Dear Beatty
I am a woman in my 40′s. I have been divorced for almost a year. Although my husband was verbally and physically abusive to me and our children and had numerous affairs during our marriage, I still love him. You probably think I’m crazy, but I miss him so much and would give anything to get him back. I’m having trouble sleeping and have no appetite or energy. All I want to do is sleep and watch videos. I can barely take care of my children. I cry all the time and I feel like my heart is broken. What’s wrong with me?
Annie
You’re not crazy . You’re in pain. And you’re mourning the loss of your happily ever after dream and fantasy that we all have when we get married.

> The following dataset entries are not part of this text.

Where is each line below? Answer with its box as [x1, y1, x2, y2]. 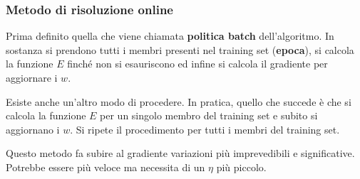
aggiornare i [6, 70, 58, 85]
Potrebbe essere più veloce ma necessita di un [6, 159, 205, 174]
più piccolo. [216, 159, 267, 174]
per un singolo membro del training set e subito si [100, 108, 318, 123]
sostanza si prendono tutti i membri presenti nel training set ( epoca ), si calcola [6, 42, 354, 57]
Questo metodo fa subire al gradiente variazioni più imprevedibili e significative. [6, 146, 355, 161]
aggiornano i [6, 121, 60, 136]
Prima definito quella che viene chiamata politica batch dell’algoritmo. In [6, 28, 334, 43]
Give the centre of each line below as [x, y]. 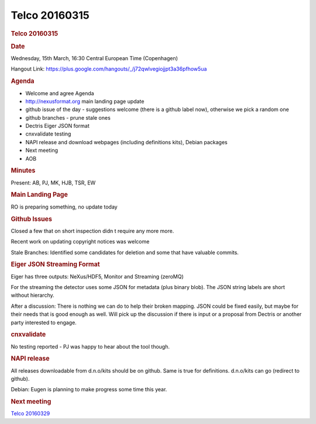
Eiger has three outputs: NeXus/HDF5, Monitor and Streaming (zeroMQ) [97, 276]
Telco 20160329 [30, 413]
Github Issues [32, 219]
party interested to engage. [44, 322]
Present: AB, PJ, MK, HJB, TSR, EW [53, 183]
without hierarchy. [33, 296]
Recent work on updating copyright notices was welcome [80, 242]
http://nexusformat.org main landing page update [85, 101]

Going through a divorce (even though you said that your marriage was very abusive) is extremely traumatic. After all, it’s the end of your hopes and dreams of spending the rest of your life with someone whom you once loved (and apparently still do).
Most people during and after a divorce find themselves on an emotional roller coaster ride. And like a death, people tend to go through various stages including shock, depression, denial, anger, blame, why me and finally acceptance. Unfortunately, there are no short cuts. The symptoms you are describing are normal reactions to a very traumatic situation. However, since you say that you have been feeling like this for at least one year, I would suggest that you immediately seek professional help, since it sound like you are clinically depressed. And by the way, the treatment of choice for true clinical depression is counseling and medication. And I would also have a thorough check-up, since your body too has been under a lot of stress.
Your children need you and it is very important that you do not let yourself go. Initially, you may need to force yourself to take a walk, go to a gym, read an interesting book or magazine or plan an outing with friends, even though this may not be something that you really want to do. However, getting out is important and you do need a change of scene. This is a time to really take care of yourself. I suggest that you try and do something nice for yourself every day- something that you can look forward to. You need regular sleep, exercise and good nutrition. If you continue to suffer from insomnia, I would suggest that you try a natural remedy like melatonin and if this doesn’t help, I would speak to your doctor about other short-term options.
Also, it sounds as if you do need someone to talk to about your feelings. Keeping your emotions pent-up is very unhealthy and extremely taxing emotionally and physically. Remember that you are still in a state of mourning and you may find that talking to friends and family may not be sufficient. So I would recommend that you ask your doctor or someone that you trust for a referral to a good therapist who can help you deal with your loss, but who can also support you in ‘starting over’. Eventually, you will need to understand what really went wrong in your marriage. It is very easy to blame our partners. But those of us who have been through divorce need to take responsibility for our own part and take an honest look at the role that we played and how we contributed to the demise of our marriages.
You mention that your ex was physically and verbally abusive to you and your children. My question to you is: why would you want to be married to someone like this who hurt you continually and and betrayed you? Was this the way your father treated your mother? This is an ‘Annie’ issue that you need to figure out, so that you will not repeat this destructive and self-destructive pattern in your next relationship.
What I would not do is drown your sorrows with alcohol, drugs or excesses of any kind. You must expect that you are still going to have some difficult days. This is normal. There is no quick fix.
The good news however, is that there is life after divorce. And you should not give up hope (as many people do) that you will be alone for the rest of your life. However, this is not the time for a new relationship. It really does take a year or two to sufficiently go through your mourning process so that you will be emotionally, physically and sexually available and ready for a new beginning. Rebound relationships are usually disasters. Now is the time to focus on yourself. Nurture yourself. and I promise you that with time, your broken heart will heal.